If at first you fail, try, try again. So I decided to instead use the file names of the voice notes as a guide, as they are independent of file system mechanisms and include the date and time of each recording (as I mentioned earlier). In the first iteration I generate a timedate object based on current time and ingest files with timestamps newer than that one, then move the timedate object to a new timestamp after ingestion. This seems to work ok from my limited testing, though long term I will for sure implement some sort of time sync method, in order to preserve the last ingested time stamp before container restarts.

a shot of the log output of notescriber, as it finds and processes an audio file

Step three, write it down

Now, that we have a way to find audio files to transcribe, we can feed them into the openai-whisper library. And wow, is this one easy to use and… just working? Much simpler to work with and lighter to run than I expected.

The documentation gives us this quick start example:

import whisper

model = whisper.load_model("base")
result = model.transcribe("audio.mp3")
print(result["text"])

And that is basically all there is to it. The only prerequisite is that we have ffmpeg installed and available on the system.

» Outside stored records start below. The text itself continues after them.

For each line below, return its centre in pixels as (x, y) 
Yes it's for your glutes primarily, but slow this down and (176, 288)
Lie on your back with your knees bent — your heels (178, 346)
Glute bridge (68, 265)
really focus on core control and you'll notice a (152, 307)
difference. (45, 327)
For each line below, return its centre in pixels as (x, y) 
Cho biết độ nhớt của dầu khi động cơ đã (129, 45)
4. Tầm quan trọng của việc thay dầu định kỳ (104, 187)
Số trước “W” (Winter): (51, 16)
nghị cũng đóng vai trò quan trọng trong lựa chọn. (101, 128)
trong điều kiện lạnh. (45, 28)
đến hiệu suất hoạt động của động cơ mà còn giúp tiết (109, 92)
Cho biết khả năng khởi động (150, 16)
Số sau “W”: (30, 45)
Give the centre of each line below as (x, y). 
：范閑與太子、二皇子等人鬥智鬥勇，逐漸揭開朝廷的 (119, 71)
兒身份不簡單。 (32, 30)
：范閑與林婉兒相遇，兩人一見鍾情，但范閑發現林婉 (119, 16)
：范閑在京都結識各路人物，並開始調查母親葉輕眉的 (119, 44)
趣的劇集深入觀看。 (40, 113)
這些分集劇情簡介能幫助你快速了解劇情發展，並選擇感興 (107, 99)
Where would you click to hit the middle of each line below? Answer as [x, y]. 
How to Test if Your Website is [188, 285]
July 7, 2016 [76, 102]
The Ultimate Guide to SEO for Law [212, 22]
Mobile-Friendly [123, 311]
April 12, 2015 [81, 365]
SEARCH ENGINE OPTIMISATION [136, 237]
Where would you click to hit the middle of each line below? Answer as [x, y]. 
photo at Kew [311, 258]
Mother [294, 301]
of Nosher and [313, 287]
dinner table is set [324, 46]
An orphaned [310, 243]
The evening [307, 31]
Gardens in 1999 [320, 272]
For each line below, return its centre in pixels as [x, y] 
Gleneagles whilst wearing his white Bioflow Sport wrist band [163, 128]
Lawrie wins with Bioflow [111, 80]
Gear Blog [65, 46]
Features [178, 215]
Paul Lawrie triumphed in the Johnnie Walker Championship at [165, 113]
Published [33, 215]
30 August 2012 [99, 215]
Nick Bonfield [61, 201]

The first time you load up the library it will look for the model you’re trying to use locally, then proceed to download it if it is not already present. Fun hack, in order to prevent my final deployment to keep re-downloading the same model over and over again on each restart, I added this script:

#!/usr/bin/env python
import whisper
model = whisper.load_model("base")

to a step in my dockerfile, so that it always comes preloaded with the basic model.

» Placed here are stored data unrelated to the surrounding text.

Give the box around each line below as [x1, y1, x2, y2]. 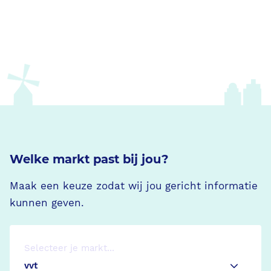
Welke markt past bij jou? [10, 152, 168, 167]
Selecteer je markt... [24, 243, 114, 254]
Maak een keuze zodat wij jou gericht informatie [10, 180, 258, 192]
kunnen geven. [10, 197, 84, 209]
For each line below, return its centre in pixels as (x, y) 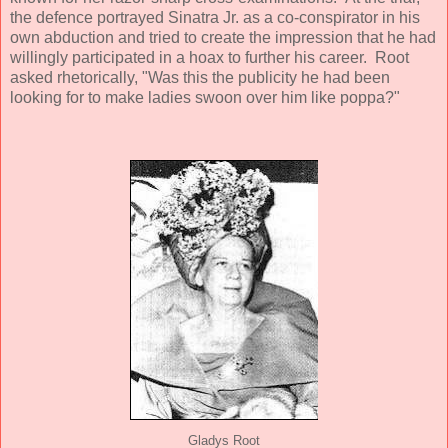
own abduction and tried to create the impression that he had (223, 37)
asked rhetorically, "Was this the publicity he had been (200, 77)
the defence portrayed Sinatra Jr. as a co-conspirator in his (215, 17)
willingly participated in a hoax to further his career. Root (209, 57)
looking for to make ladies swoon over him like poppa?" (205, 97)
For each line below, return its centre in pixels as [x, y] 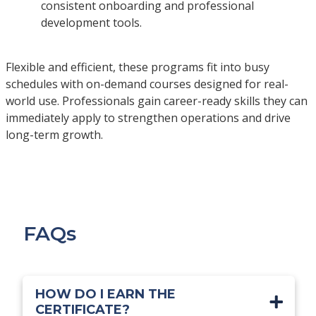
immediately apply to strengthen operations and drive [148, 117]
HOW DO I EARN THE [105, 294]
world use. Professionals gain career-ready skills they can [156, 101]
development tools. [91, 22]
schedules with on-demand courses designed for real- [147, 84]
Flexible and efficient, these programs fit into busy [137, 67]
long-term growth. [54, 134]
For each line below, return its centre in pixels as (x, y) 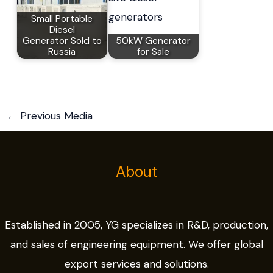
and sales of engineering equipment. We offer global (136, 245)
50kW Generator (154, 41)
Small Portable (62, 19)
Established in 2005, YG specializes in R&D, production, (136, 225)
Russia (62, 51)
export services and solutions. (136, 264)
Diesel (62, 30)
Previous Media (55, 116)

I wish there was more to write here, but it is really this straight forward…

Step four, save it for later

As I already alluded to in step two, I didn’t end up using the external app API to integrate this app with Nextcloud. There are however many options available to us, and the simplest one I found was to use the Nextcloud Notes API. This simple wrapper gives us all of the functionality we need, with nothing we don’t, just take a look at this example block:

from nextcloud_notes_api import NotesApi, Note

api = NotesApi('username', 'password', 'example.org')

note = Note('Shopping List', 'Spam', favorite=True)
api.create_note(note)

I was really expecring this project to take longer to cobble together, but there are just so many community projects and libraries covering the functionality we need, it was positively trivial.

a screenshot of the note that has been posted into the Nextcloud notes app

In summary

We made it! This is about it basically. We read the file system for new files with matching filename patterns, feed the audio files through whisper then post the transcriptions as notes. And boom! We can now use the search feature of Nextcloud to find our voice notes.

What we have so far however isn’t perfect. There is a number of improvements I am planning to make to this little app in order to make it actually useful to other people. In the near future I hope to:

  • Allow for more flexible configuration, the ability to choose the source folder and the pattern/metadata of the resulting notes
  • Move away from scanning for files on the NFS volume into either making some form of an API call to Nextcloud, or using webdav to query the directory state
  • Cache the timestamp of the last note transcribed, in order to perform graceful resumes on Notescriber restarts

Notescriber, currently at version 0.0.5, is available publicly over on my Teapot instance, so feel free to try it out, or even reach out to me if you’d like to contribute. And with that call to action, I wish you all many well transcribed audio notes and a wonderful start into the new year!